I began what I call my spiritual practice, some might call it "routine," when I noticed the color of the sky. It was an odd shade of pink coloring everything within its reach, and, at once, I knew I must get out there less I miss it altogether ... for colors like this don't last very long. And after all, it had not begun raining yet.
I'm not sure I've ever seen this color of earth. It was nothing short of beautiful. Even eerie to a point. All was very quiet. Still. Even the birds had hushed their singing. And the further east my eyes took me, the richer the color. Almost mauve really. I search for words even now to describe it, and the only ones that come to mind are ... holy ... sacred ... Beauty Himself: God.

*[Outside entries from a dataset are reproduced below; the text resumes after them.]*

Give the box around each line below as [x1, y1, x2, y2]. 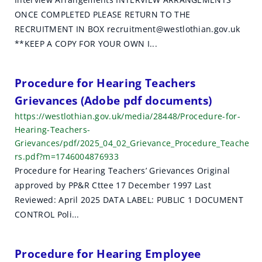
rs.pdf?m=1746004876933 [15, 151, 119, 162]
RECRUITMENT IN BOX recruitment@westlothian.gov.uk [15, 23, 240, 35]
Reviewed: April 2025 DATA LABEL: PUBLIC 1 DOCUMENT [15, 194, 244, 205]
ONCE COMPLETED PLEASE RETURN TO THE [15, 9, 191, 20]
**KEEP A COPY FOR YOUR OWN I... [15, 38, 157, 49]
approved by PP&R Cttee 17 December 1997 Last [15, 180, 212, 191]
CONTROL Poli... [15, 209, 80, 220]
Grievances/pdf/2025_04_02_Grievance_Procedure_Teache [15, 137, 250, 149]
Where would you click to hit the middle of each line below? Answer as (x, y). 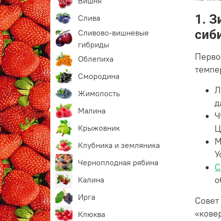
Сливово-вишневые (114, 32)
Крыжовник (99, 128)
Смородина (99, 76)
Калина (91, 180)
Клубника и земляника (119, 145)
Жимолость (99, 93)
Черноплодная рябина (118, 163)
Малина (92, 111)
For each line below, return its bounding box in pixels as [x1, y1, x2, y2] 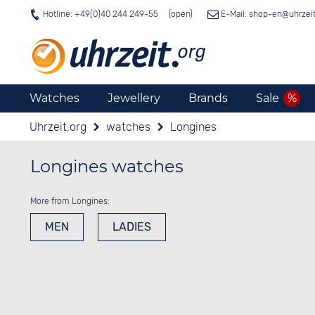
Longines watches [30, 156, 184, 176]
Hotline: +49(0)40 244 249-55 [41, 9, 160, 19]
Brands [188, 91, 228, 105]
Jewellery [108, 91, 160, 105]
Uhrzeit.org [30, 120, 86, 134]
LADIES [112, 220, 151, 233]
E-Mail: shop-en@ [219, 9, 289, 19]
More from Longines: [30, 196, 110, 206]
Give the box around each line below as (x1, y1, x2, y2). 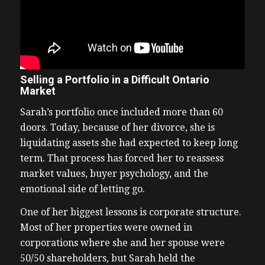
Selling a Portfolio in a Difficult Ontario (20, 73, 209, 86)
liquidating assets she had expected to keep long (20, 137, 238, 148)
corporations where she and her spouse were (20, 237, 225, 249)
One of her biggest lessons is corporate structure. (20, 206, 241, 218)
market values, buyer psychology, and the (20, 167, 208, 179)
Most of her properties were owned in (20, 222, 192, 234)
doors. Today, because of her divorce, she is (20, 121, 215, 133)
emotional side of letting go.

And as quickly as it came, it went. I sat there and watched the earth gradually return to its normal hue of green and basked in the experience of that as well. I began to sense on my bare arms the prick of the water in the air. The kind you can't see; just feel. Shortly, I felt the first drop. I still waited to move. There was no rush to get in as I had taken nothing but my cup of tea out with me, which was now empty. No cushions. No books, pencil or journal. No device.
And I wondered: How much color have I slept through? How much have I failed to see? How much has come and gone because I wasn't looking, or worse yet, saw and just refused to take the time to be still and know it? More than I care to admit.
But today at least I didn't miss it. I saw. I stopped. I knew. And I was known.
It's raining steady now and I'm back in the place where I began. A pair of cardinals sit just outside my open window: the male on the arm of the chair and his mate on the table next to him. Oblivious to the rain, they occupy my holy space on the deck. And I smile.
Yes, some moments are just too holy to miss.
Just an ordinary moment...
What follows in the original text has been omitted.